*PROBLEM*
Return all of the data verbatim, dropping any picture.

----------------------------------------

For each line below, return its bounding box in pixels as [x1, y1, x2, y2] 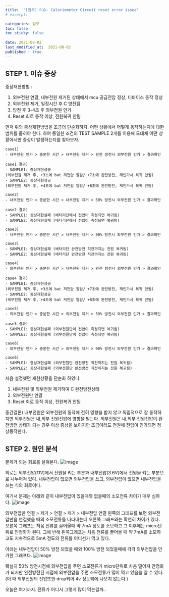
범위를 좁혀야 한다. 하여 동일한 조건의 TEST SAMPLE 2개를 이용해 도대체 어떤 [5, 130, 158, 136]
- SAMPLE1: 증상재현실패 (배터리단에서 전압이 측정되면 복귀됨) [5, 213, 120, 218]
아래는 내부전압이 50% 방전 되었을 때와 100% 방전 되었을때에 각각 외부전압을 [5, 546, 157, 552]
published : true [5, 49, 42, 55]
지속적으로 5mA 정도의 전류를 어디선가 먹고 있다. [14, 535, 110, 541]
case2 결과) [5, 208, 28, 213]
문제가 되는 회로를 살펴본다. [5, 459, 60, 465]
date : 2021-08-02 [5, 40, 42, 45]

----------------------------------------

*FINISHED TASK*
For each line below, return its bounding box in pixels as [x1, y1, x2, y2] 
범위를 좁혀야 한다. 하여 동일한 조건의 TEST SAMPLE 2개를 이용해 도대체 어떤 [5, 130, 158, 136]
- SAMPLE1: 증상재현실패 (배터리단에서 전압이 측정되면 복귀됨) [5, 213, 120, 218]
아래는 내부전압이 50% 방전 되었을 때와 100% 방전 되었을때에 각각 외부전압을 [5, 546, 157, 552]
published : true [5, 49, 42, 55]
지속적으로 5mA 정도의 전류를 어디선가 먹고 있다. [14, 535, 110, 541]
case2 결과) [5, 208, 28, 213]
문제가 되는 회로를 살펴본다. [5, 459, 60, 465]
date : 2021-08-02 [5, 40, 42, 45]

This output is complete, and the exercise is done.